Q: Should we provide semaphore utilities?

A: No. Keep plugins decoupled. Let them use simple filesystem coordination if needed.

Q: What happens if ArchiveResult table gets huge?

A: We can delete old successful ArchiveResults periodically, or archive them to cold storage. The important data is in the filesystem outputs.

Q: Should naturally-exiting .bg scripts still be .bg?

A: Yes.
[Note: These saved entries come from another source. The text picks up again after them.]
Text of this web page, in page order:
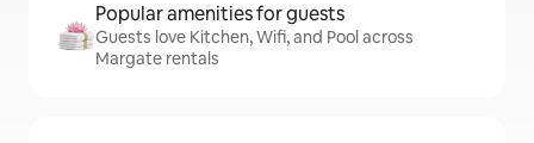
Popular amenities for guests
Guests love Kitchen, Wifi, and Pool across
Margate rentals
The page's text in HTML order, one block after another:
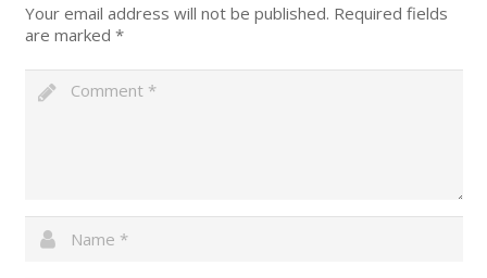
Your email address will not be published. Required fields
are marked *
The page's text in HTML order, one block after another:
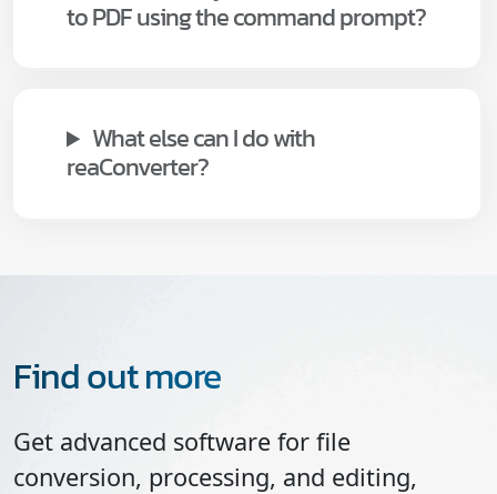
to PDF using the command prompt?
What else can I do with
reaConverter?
Find out more
Get advanced software for file
conversion, processing, and editing,

The .bg suffix means "don't block step progression," not "run until step 99." Natural exit is the best case.

Examples

Foreground Hook (Sequential DOM Access)

#!/usr/bin/env python3
# archivebox/plugins/screenshot/on_Snapshot__51_screenshot.js

# Runs at step 5, blocks step progression until complete
# Gets killed if it exceeds SCREENSHOT_TIMEOUT

timeout = get_env_int('SCREENSHOT_TIMEOUT') or get_env_int('TIMEOUT', 60)

try:
    result = subprocess.run(cmd, capture_output=True, timeout=timeout)
    if result.returncode == 0:
        print(json.dumps({
            "type": "ArchiveResult",
            "status": "succeeded",
            "output_str": "screenshot.png"
        }))
        sys.exit(0)
    else:
        # Temporary failure - will be retried
        sys.exit(1)
except subprocess.TimeoutExpired:
    # Timeout - will be retried
    sys.exit(1)

Background Hook (Long-Running Download)

#!/usr/bin/env python3
# archivebox/plugins/ytdlp/on_Snapshot__63_ytdlp.bg.py

# Runs at step 6, doesn't block step progression
# Gets full YTDLP_TIMEOUT (e.g., 3600s) regardless of when step 99 completes

timeout = get_env_int('YTDLP_TIMEOUT') or get_env_int('TIMEOUT', 3600)

try:
    result = subprocess.run(['yt-dlp', url], capture_output=True, timeout=timeout)
    if result.returncode == 0:
        print(json.dumps({
            "type": "ArchiveResult",
            "status": "succeeded",
            "output_str": "media/"
        }))
        sys.exit(0)
    else:
        # Hard failure - don't retry
        print(json.dumps({
            "type": "ArchiveResult",
            "status": "failed",
            "output_str": "Video unavailable"
        }))
        sys.exit(0)  # Exit 0 to record the failure
except subprocess.TimeoutExpired:
    # Timeout - will be retried
    sys.exit(1)

Background Hook with Natural Exit

#!/usr/bin/env node
// archivebox/plugins/ssl/on_Snapshot__23_ssl.bg.js

// Sets up listener, captures SSL info, then exits naturally
// No SIGTERM handler needed - already exits when done

async function main() {
    const page = await connectToChrome();

    // Set up listener
    page.on('response', async (response) => {
        const securityDetails = response.securityDetails();
        if (securityDetails) {
            fs.writeFileSync('ssl.json', JSON.stringify(securityDetails));
        }
    });

    // Wait for navigation (done by other hook)
    await waitForNavigation();

    // Emit result
    console.log(JSON.stringify({
        type: 'ArchiveResult',
        status: 'succeeded',
        output_str: 'ssl.json'
    }));

    process.exit(0);  // Natural exit - no await indefinitely
}

main().catch(e => {
    console.error(`ERROR: ${e.message}`);
    process.exit(1);  // Will be retried
});

Summary

This plan provides:

  • Clear execution ordering (10 steps, 00-99 numbering)
  • Async support (.bg suffix)
  • Independent timeout control per plugin
  • Flexible failure handling & retry logic
  • Streaming JSONL output for DB updates
  • Simple filesystem-based coordination
  • Backward compatibility during migration

The main implementation work is refactoring Snapshot.run() to enforce step ordering and manage .bg script lifecycles. Plugin renumbering is straightforward mechanical work.